Exercise goal
I need the records below restated word for word, without their pictures.

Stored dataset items
----------------------------------------

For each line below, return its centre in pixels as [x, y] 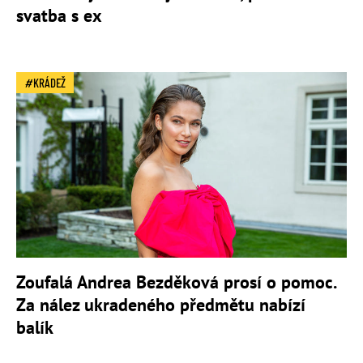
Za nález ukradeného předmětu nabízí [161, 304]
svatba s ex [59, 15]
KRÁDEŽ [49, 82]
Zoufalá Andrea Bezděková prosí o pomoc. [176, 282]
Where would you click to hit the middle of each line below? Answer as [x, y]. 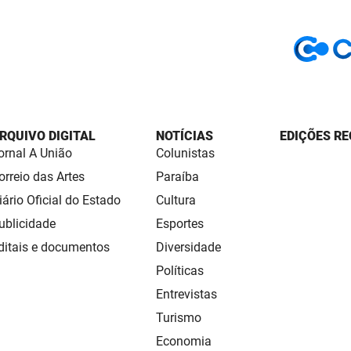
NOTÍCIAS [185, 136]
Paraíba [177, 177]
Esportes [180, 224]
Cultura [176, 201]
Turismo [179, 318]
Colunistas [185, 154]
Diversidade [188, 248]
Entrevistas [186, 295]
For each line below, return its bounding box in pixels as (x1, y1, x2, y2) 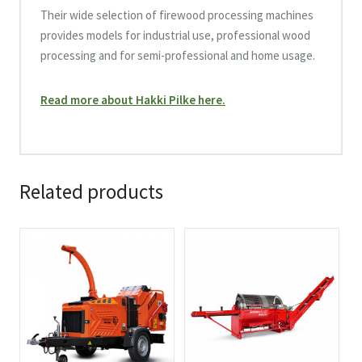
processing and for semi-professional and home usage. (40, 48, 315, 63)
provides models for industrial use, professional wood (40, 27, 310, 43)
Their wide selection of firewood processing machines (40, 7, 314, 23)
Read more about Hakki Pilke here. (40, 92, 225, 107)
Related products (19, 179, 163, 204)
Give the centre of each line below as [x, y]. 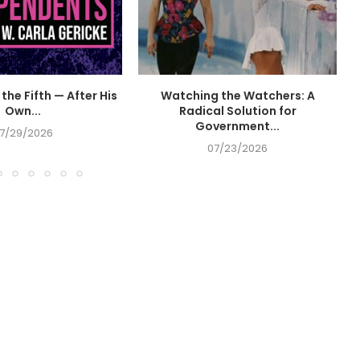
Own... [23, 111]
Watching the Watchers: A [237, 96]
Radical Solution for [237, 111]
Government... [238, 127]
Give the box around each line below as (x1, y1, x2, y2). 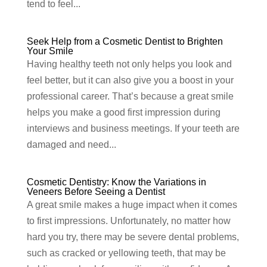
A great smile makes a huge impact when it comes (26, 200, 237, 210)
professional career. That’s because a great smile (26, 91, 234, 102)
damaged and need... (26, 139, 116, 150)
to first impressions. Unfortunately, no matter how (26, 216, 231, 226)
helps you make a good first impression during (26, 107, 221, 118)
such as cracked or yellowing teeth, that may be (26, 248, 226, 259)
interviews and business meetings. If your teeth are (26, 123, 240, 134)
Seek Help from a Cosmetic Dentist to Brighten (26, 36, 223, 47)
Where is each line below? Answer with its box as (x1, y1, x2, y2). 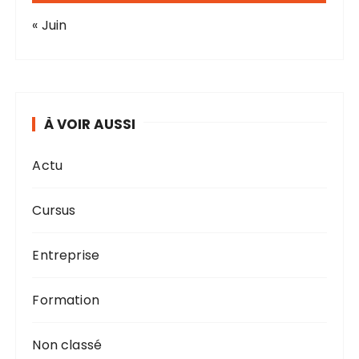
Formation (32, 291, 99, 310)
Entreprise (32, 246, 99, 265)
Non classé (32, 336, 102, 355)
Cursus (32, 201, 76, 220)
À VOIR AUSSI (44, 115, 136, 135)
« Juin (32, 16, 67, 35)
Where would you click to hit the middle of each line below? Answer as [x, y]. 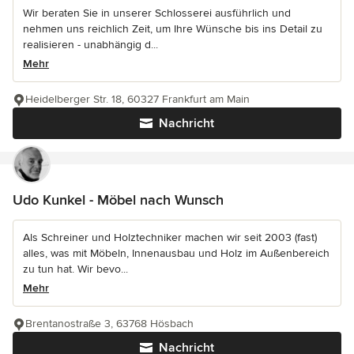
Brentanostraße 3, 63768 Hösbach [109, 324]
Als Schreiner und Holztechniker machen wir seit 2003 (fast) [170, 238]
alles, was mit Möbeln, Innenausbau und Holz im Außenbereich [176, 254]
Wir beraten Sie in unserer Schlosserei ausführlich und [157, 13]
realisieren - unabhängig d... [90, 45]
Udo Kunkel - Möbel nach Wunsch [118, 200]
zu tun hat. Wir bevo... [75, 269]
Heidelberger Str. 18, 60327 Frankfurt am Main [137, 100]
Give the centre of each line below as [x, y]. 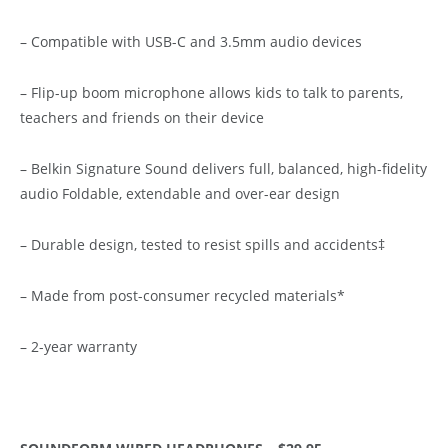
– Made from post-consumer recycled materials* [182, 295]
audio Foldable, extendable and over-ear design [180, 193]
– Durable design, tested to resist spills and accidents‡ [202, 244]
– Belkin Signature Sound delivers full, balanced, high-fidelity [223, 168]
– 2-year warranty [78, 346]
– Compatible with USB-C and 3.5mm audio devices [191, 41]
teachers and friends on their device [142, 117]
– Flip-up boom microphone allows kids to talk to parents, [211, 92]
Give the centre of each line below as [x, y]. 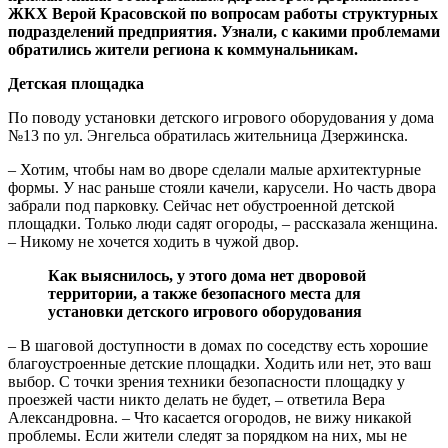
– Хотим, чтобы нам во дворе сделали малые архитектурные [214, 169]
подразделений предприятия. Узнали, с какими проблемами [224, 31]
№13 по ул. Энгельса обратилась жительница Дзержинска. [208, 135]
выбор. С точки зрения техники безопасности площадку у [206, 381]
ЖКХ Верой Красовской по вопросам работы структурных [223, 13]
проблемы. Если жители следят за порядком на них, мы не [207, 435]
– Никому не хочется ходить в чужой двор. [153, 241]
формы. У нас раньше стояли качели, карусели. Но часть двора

----------------------------------------

Your response
For each line below, return its centre in pixels as [x, y] 
Za nález ukradeného předmětu nabízí [161, 304]
svatba s ex [59, 15]
KRÁDEŽ [49, 82]
Zoufalá Andrea Bezděková prosí o pomoc. [176, 282]
Where would you click to hit the middle of each line below? Answer as [x, y]. 
NOTÍCIAS [185, 136]
Paraíba [177, 177]
Esportes [180, 224]
Cultura [176, 201]
Turismo [179, 318]
Colunistas [185, 154]
Diversidade [188, 248]
Entrevistas [186, 295]
For each line below, return its bounding box in pixels as (x1, y1, x2, y2) 
processing and for semi-professional and home usage. (40, 48, 315, 63)
provides models for industrial use, professional wood (40, 27, 310, 43)
Their wide selection of firewood processing machines (40, 7, 314, 23)
Read more about Hakki Pilke here. (40, 92, 225, 107)
Related products (19, 179, 163, 204)
Give the centre of each line below as [x, y]. 
Own... [23, 111]
Watching the Watchers: A [237, 96]
Radical Solution for [237, 111]
Government... [238, 127]
Give the box around each line below as (x1, y1, x2, y2). 
A great smile makes a huge impact when it comes (26, 200, 237, 210)
professional career. That’s because a great smile (26, 91, 234, 102)
damaged and need... (26, 139, 116, 150)
to first impressions. Unfortunately, no matter how (26, 216, 231, 226)
helps you make a good first impression during (26, 107, 221, 118)
such as cracked or yellowing teeth, that may be (26, 248, 226, 259)
interviews and business meetings. If your teeth are (26, 123, 240, 134)
Seek Help from a Cosmetic Dentist to Brighten (26, 36, 223, 47)
Where is each line below? Answer with its box as (x1, y1, x2, y2). 
Formation (32, 291, 99, 310)
Entreprise (32, 246, 99, 265)
Non classé (32, 336, 102, 355)
Cursus (32, 201, 76, 220)
À VOIR AUSSI (44, 115, 136, 135)
« Juin (32, 16, 67, 35)
Where would you click to hit the middle of each line below? Answer as [x, y]. 
Brentanostraße 3, 63768 Hösbach [109, 324]
Als Schreiner und Holztechniker machen wir seit 2003 (fast) [170, 238]
alles, was mit Möbeln, Innenausbau und Holz im Außenbereich [176, 254]
Wir beraten Sie in unserer Schlosserei ausführlich und [157, 13]
realisieren - unabhängig d... [90, 45]
Udo Kunkel - Möbel nach Wunsch [118, 200]
zu tun hat. Wir bevo... [75, 269]
Heidelberger Str. 18, 60327 Frankfurt am Main [137, 100]
Give the centre of each line below as [x, y]. 
– Made from post-consumer recycled materials* [182, 295]
audio Foldable, extendable and over-ear design [180, 193]
– Durable design, tested to resist spills and accidents‡ [202, 244]
– Belkin Signature Sound delivers full, balanced, high-fidelity [223, 168]
– 2-year warranty [78, 346]
– Compatible with USB-C and 3.5mm audio devices [191, 41]
teachers and friends on their device [142, 117]
– Flip-up boom microphone allows kids to talk to parents, [211, 92]
Give the centre of each line below as [x, y]. 
– Хотим, чтобы нам во дворе сделали малые архитектурные [214, 169]
подразделений предприятия. Узнали, с какими проблемами [224, 31]
№13 по ул. Энгельса обратилась жительница Дзержинска. [208, 135]
выбор. С точки зрения техники безопасности площадку у [206, 381]
ЖКХ Верой Красовской по вопросам работы структурных [223, 13]
проблемы. Если жители следят за порядком на них, мы не [207, 435]
– Никому не хочется ходить в чужой двор. [153, 241]
формы. У нас раньше стояли качели, карусели. Но часть двора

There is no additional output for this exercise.